* Extracted information *
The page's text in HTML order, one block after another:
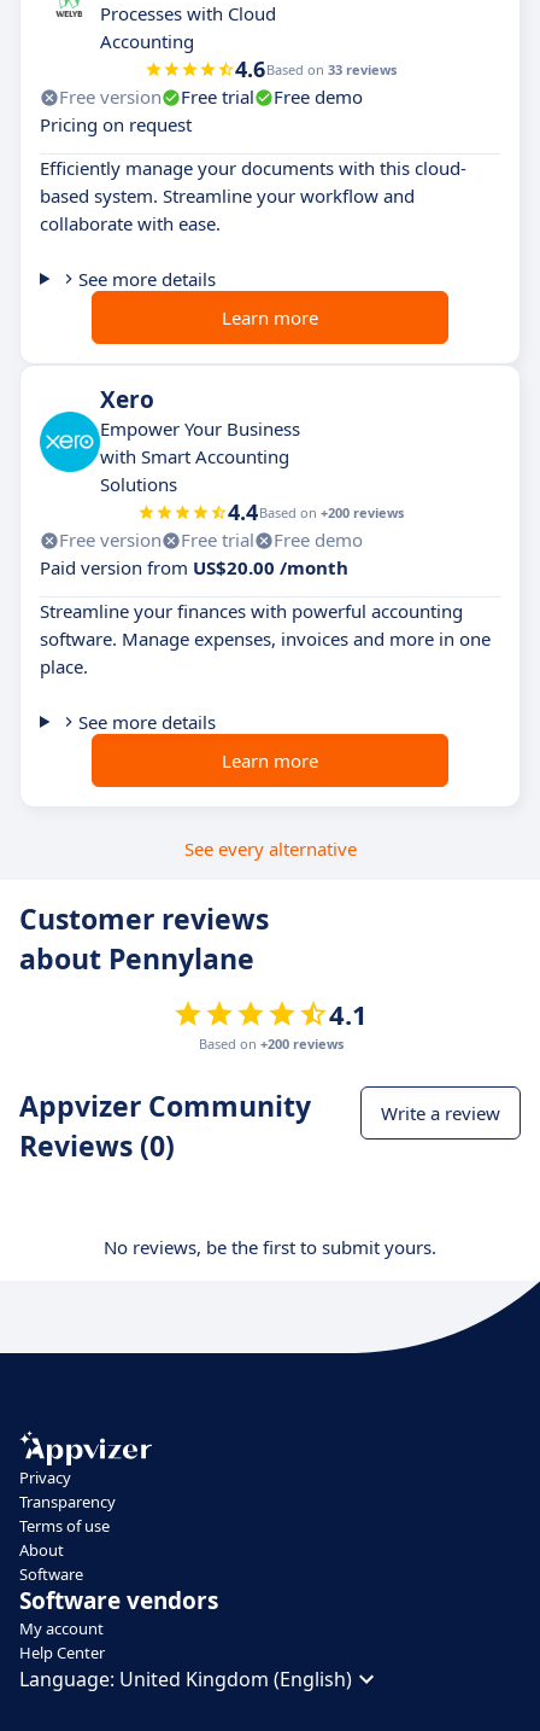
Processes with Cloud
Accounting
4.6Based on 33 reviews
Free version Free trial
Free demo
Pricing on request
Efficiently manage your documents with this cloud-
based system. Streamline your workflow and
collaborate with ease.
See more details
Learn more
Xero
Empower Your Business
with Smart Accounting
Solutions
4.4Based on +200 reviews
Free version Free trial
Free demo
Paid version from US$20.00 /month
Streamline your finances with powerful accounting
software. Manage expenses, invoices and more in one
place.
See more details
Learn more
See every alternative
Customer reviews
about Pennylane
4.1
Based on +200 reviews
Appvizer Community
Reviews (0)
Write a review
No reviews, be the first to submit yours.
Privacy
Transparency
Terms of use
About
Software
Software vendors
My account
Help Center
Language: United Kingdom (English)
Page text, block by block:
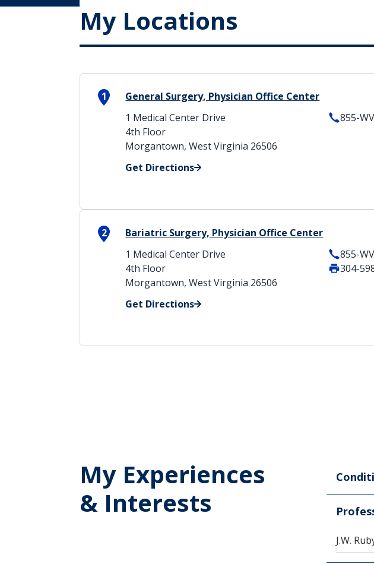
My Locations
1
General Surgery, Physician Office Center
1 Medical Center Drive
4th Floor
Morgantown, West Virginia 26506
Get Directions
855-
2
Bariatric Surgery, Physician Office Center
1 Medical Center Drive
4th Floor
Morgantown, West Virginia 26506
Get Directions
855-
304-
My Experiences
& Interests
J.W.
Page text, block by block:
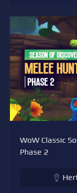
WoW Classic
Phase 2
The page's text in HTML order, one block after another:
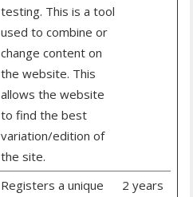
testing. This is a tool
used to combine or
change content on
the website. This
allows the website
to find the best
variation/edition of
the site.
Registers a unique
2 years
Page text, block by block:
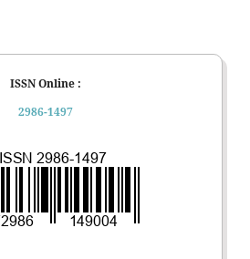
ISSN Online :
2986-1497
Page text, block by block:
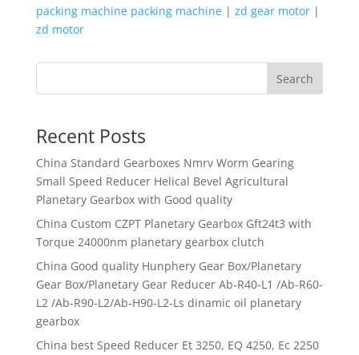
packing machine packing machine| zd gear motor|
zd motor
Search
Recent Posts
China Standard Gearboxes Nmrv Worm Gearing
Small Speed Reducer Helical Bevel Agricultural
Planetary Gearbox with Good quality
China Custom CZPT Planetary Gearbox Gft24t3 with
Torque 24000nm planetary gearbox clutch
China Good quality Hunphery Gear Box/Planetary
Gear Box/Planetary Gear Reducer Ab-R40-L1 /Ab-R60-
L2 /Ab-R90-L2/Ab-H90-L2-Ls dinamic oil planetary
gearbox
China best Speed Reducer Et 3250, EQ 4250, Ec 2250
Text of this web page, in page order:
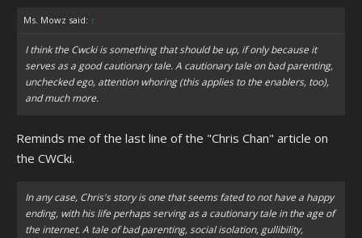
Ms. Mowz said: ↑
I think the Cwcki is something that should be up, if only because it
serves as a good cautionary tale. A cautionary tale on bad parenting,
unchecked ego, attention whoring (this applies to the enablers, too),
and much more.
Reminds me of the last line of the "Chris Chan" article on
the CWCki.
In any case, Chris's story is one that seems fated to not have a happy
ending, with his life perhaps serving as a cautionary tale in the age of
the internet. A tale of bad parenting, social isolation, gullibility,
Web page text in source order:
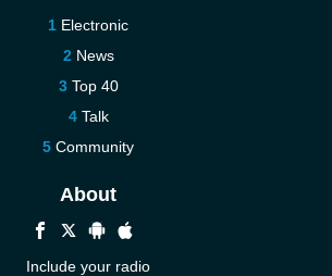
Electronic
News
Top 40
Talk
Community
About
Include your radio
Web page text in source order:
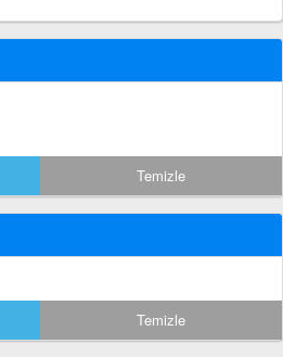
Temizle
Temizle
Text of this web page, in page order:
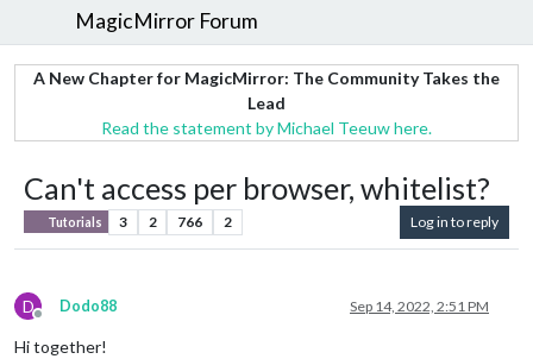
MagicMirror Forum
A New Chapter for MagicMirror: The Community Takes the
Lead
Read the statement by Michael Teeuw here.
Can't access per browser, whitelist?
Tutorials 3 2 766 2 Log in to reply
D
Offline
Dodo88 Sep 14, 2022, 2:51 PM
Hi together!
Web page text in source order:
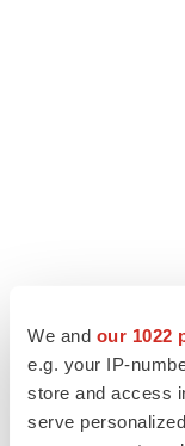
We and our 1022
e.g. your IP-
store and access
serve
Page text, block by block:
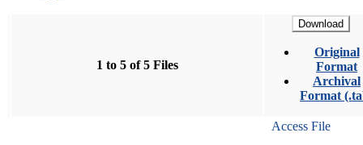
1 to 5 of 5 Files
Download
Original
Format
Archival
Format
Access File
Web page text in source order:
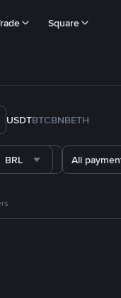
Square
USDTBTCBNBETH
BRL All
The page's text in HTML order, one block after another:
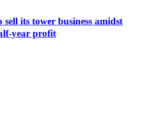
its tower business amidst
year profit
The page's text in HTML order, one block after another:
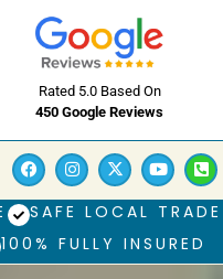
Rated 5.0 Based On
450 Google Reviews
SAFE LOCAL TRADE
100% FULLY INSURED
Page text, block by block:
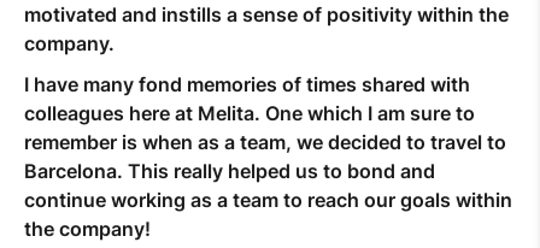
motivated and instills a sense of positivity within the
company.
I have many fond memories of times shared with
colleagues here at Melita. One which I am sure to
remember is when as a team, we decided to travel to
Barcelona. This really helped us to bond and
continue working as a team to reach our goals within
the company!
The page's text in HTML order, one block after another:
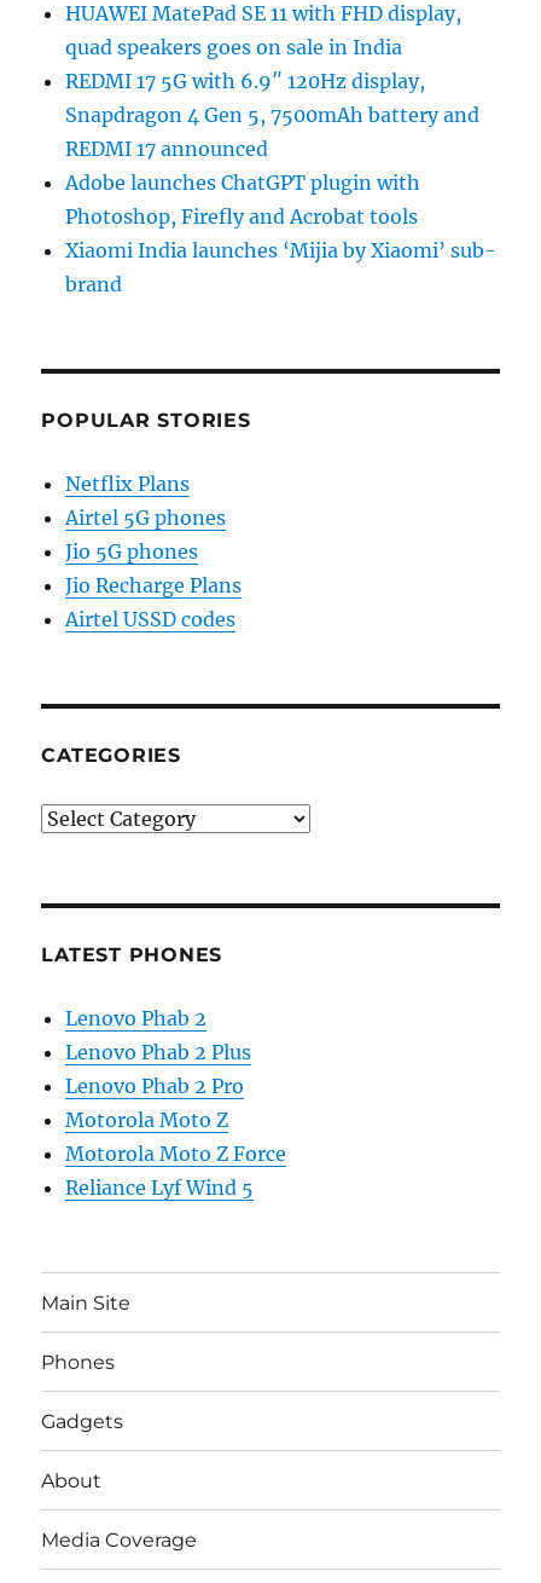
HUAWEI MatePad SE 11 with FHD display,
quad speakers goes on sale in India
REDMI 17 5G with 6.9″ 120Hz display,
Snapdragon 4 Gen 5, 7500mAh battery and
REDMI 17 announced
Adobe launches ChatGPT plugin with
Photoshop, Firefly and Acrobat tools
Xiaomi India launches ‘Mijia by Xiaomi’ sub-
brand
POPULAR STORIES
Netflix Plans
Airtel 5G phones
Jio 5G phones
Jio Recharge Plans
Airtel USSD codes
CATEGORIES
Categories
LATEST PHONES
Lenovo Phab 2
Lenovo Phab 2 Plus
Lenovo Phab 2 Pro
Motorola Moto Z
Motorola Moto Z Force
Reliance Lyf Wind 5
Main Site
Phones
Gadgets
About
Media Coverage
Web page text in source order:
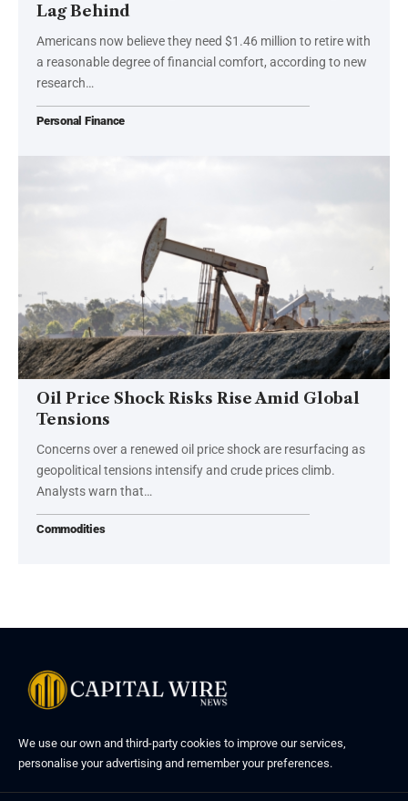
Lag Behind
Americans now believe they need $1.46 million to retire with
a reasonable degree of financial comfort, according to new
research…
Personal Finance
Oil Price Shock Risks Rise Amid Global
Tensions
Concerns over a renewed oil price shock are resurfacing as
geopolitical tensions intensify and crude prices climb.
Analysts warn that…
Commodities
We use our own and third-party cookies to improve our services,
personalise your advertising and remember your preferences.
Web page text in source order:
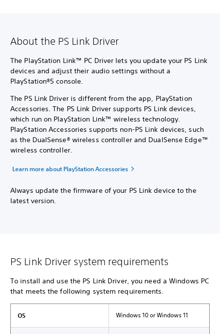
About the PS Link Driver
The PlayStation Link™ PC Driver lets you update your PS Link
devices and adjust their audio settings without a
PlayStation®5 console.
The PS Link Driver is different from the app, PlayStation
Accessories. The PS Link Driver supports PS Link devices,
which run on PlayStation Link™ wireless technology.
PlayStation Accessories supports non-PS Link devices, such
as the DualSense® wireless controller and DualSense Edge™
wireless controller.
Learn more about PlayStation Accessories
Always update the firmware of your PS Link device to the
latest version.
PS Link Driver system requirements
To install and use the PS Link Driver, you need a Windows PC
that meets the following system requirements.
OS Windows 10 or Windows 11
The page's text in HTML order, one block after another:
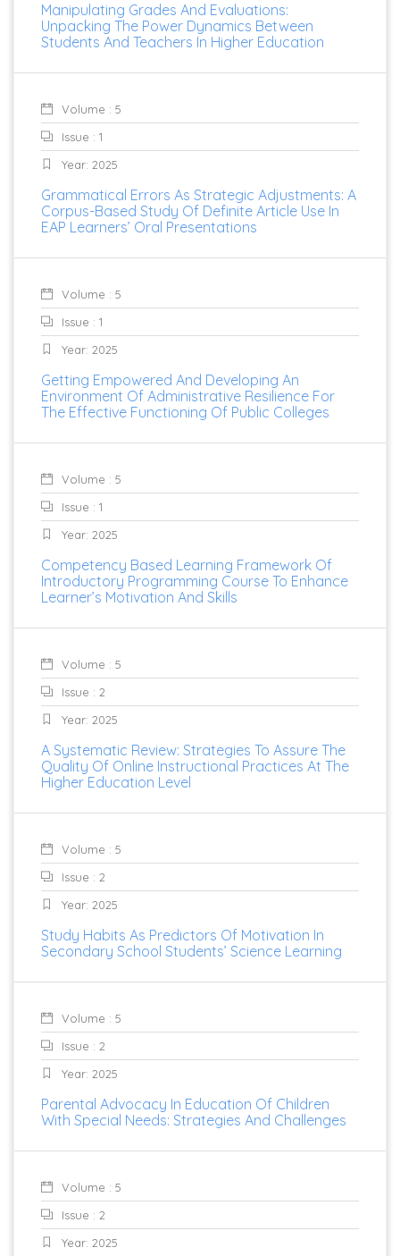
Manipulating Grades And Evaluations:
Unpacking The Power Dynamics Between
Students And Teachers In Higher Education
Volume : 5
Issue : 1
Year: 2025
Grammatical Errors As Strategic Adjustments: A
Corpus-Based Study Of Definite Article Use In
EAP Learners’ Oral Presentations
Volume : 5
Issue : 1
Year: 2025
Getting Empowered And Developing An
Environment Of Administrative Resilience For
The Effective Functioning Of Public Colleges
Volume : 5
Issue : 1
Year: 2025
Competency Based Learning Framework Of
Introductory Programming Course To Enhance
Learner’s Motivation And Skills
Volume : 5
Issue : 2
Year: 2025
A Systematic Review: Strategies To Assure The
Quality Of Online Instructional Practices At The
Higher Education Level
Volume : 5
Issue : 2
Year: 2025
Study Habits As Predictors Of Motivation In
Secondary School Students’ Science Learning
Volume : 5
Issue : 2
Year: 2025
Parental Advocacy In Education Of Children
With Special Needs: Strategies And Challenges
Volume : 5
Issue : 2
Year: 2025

* Assignment *
Output the whole listing exactly. Pictures stay out.

* Response box *
The page's text in HTML order, one block after another:
Processes with Cloud
Accounting
4.6Based on 33 reviews
Free version Free trial
Free demo
Pricing on request
Efficiently manage your documents with this cloud-
based system. Streamline your workflow and
collaborate with ease.
See more details
Learn more
Xero
Empower Your Business
with Smart Accounting
Solutions
4.4Based on +200 reviews
Free version Free trial
Free demo
Paid version from US$20.00 /month
Streamline your finances with powerful accounting
software. Manage expenses, invoices and more in one
place.
See more details
Learn more
See every alternative
Customer reviews
about Pennylane
4.1
Based on +200 reviews
Appvizer Community
Reviews (0)
Write a review
No reviews, be the first to submit yours.
Privacy
Transparency
Terms of use
About
Software
Software vendors
My account
Help Center
Language: United Kingdom (English)
Page text, block by block:
My Locations
1
General Surgery, Physician Office Center
1 Medical Center Drive
4th Floor
Morgantown, West Virginia 26506
Get Directions
855-
2
Bariatric Surgery, Physician Office Center
1 Medical Center Drive
4th Floor
Morgantown, West Virginia 26506
Get Directions
855-
304-
My Experiences
& Interests
J.W.
Page text, block by block:
WoW Classic
Phase 2
The page's text in HTML order, one block after another:
testing. This is a tool
used to combine or
change content on
the website. This
allows the website
to find the best
variation/edition of
the site.
Registers a unique
2 years
Page text, block by block:
ISSN Online :
2986-1497
Page text, block by block:
packing machine packing machine| zd gear motor|
zd motor
Search
Recent Posts
China Standard Gearboxes Nmrv Worm Gearing
Small Speed Reducer Helical Bevel Agricultural
Planetary Gearbox with Good quality
China Custom CZPT Planetary Gearbox Gft24t3 with
Torque 24000nm planetary gearbox clutch
China Good quality Hunphery Gear Box/Planetary
Gear Box/Planetary Gear Reducer Ab-R40-L1 /Ab-R60-
L2 /Ab-R90-L2/Ab-H90-L2-Ls dinamic oil planetary
gearbox
China best Speed Reducer Et 3250, EQ 4250, Ec 2250
Text of this web page, in page order:
Ms. Mowz said: ↑
I think the Cwcki is something that should be up, if only because it
serves as a good cautionary tale. A cautionary tale on bad parenting,
unchecked ego, attention whoring (this applies to the enablers, too),
and much more.
Reminds me of the last line of the "Chris Chan" article on
the CWCki.
In any case, Chris's story is one that seems fated to not have a happy
ending, with his life perhaps serving as a cautionary tale in the age of
the internet. A tale of bad parenting, social isolation, gullibility,
Web page text in source order:
Electronic
News
Top 40
Talk
Community
About
Include your radio
Web page text in source order:
Temizle
Temizle
Text of this web page, in page order:
MagicMirror Forum
A New Chapter for MagicMirror: The Community Takes the
Lead
Read the statement by Michael Teeuw here.
Can't access per browser, whitelist?
Tutorials 3 2 766 2 Log in to reply
D
Offline
Dodo88 Sep 14, 2022, 2:51 PM
Hi together!
Web page text in source order:
We and our 1022
e.g. your IP-
store and access
serve
Page text, block by block:
1 to 5 of 5 Files
Download
Original
Format
Archival
Format
Access File
Web page text in source order:
Square
USDTBTCBNBETH
BRL All
The page's text in HTML order, one block after another:
its tower business amidst
year profit
The page's text in HTML order, one block after another:
Rated 5.0 Based On
450 Google Reviews
SAFE LOCAL TRADE
100% FULLY INSURED
Page text, block by block:
motivated and instills a sense of positivity within the
company.
I have many fond memories of times shared with
colleagues here at Melita. One which I am sure to
remember is when as a team, we decided to travel to
Barcelona. This really helped us to bond and
continue working as a team to reach our goals within
the company!
The page's text in HTML order, one block after another:
HUAWEI MatePad SE 11 with FHD display,
quad speakers goes on sale in India
REDMI 17 5G with 6.9″ 120Hz display,
Snapdragon 4 Gen 5, 7500mAh battery and
REDMI 17 announced
Adobe launches ChatGPT plugin with
Photoshop, Firefly and Acrobat tools
Xiaomi India launches ‘Mijia by Xiaomi’ sub-
brand
POPULAR STORIES
Netflix Plans
Airtel 5G phones
Jio 5G phones
Jio Recharge Plans
Airtel USSD codes
CATEGORIES
Categories
LATEST PHONES
Lenovo Phab 2
Lenovo Phab 2 Plus
Lenovo Phab 2 Pro
Motorola Moto Z
Motorola Moto Z Force
Reliance Lyf Wind 5
Main Site
Phones
Gadgets
About
Media Coverage
Web page text in source order:
Lag Behind
Americans now believe they need $1.46 million to retire with
a reasonable degree of financial comfort, according to new
research…
Personal Finance
Oil Price Shock Risks Rise Amid Global
Tensions
Concerns over a renewed oil price shock are resurfacing as
geopolitical tensions intensify and crude prices climb.
Analysts warn that…
Commodities
We use our own and third-party cookies to improve our services,
personalise your advertising and remember your preferences.
Web page text in source order:
About the PS Link Driver
The PlayStation Link™ PC Driver lets you update your PS Link
devices and adjust their audio settings without a
PlayStation®5 console.
The PS Link Driver is different from the app, PlayStation
Accessories. The PS Link Driver supports PS Link devices,
which run on PlayStation Link™ wireless technology.
PlayStation Accessories supports non-PS Link devices, such
as the DualSense® wireless controller and DualSense Edge™
wireless controller.
Learn more about PlayStation Accessories
Always update the firmware of your PS Link device to the
latest version.
PS Link Driver system requirements
To install and use the PS Link Driver, you need a Windows PC
that meets the following system requirements.
OS Windows 10 or Windows 11
The page's text in HTML order, one block after another:
Manipulating Grades And Evaluations:
Unpacking The Power Dynamics Between
Students And Teachers In Higher Education
Volume : 5
Issue : 1
Year: 2025
Grammatical Errors As Strategic Adjustments: A
Corpus-Based Study Of Definite Article Use In
EAP Learners’ Oral Presentations
Volume : 5
Issue : 1
Year: 2025
Getting Empowered And Developing An
Environment Of Administrative Resilience For
The Effective Functioning Of Public Colleges
Volume : 5
Issue : 1
Year: 2025
Competency Based Learning Framework Of
Introductory Programming Course To Enhance
Learner’s Motivation And Skills
Volume : 5
Issue : 2
Year: 2025
A Systematic Review: Strategies To Assure The
Quality Of Online Instructional Practices At The
Higher Education Level
Volume : 5
Issue : 2
Year: 2025
Study Habits As Predictors Of Motivation In
Secondary School Students’ Science Learning
Volume : 5
Issue : 2
Year: 2025
Parental Advocacy In Education Of Children
With Special Needs: Strategies And Challenges
Volume : 5
Issue : 2
Year: 2025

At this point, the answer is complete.